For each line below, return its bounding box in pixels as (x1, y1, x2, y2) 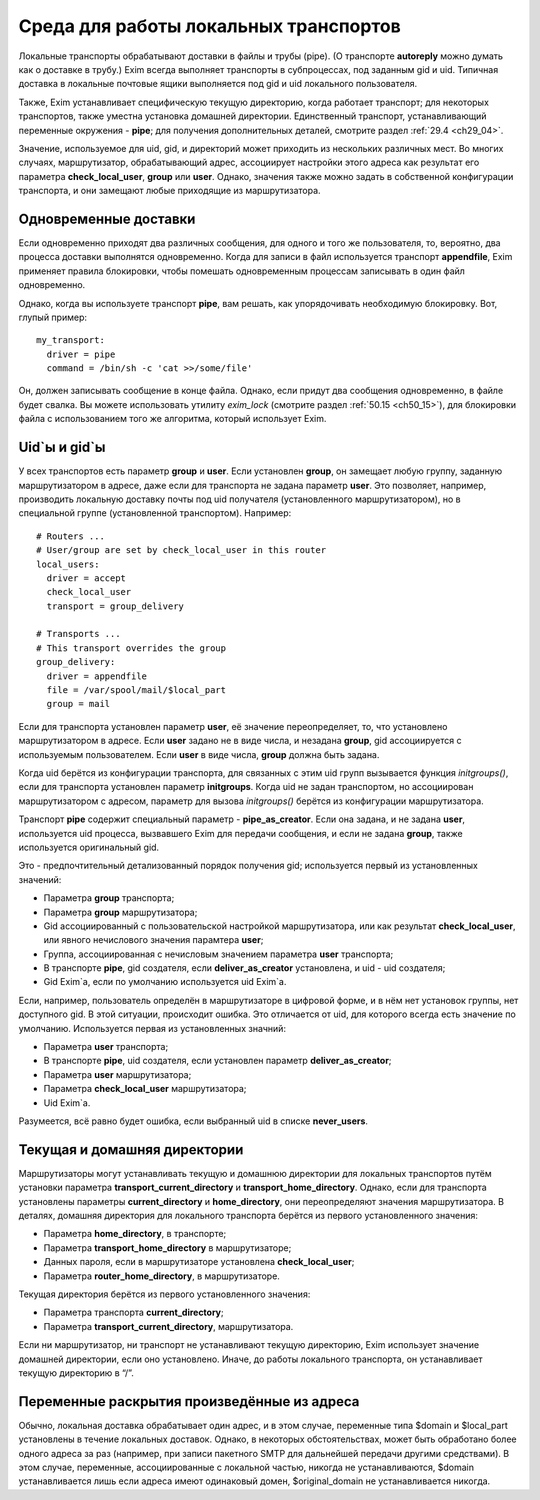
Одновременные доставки (18, 210, 196, 227)
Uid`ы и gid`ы (18, 439, 106, 456)
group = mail (46, 698, 111, 710)
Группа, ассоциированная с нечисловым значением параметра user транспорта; (43, 948, 394, 960)
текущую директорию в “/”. (18, 1366, 134, 1379)
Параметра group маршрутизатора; (43, 906, 198, 918)
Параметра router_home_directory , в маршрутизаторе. (43, 1270, 280, 1282)
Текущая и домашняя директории (18, 1141, 244, 1158)
##############################
# Task directions
Please give the number of lines in the data above that include the string "group", and nothing else.

# Written answer
2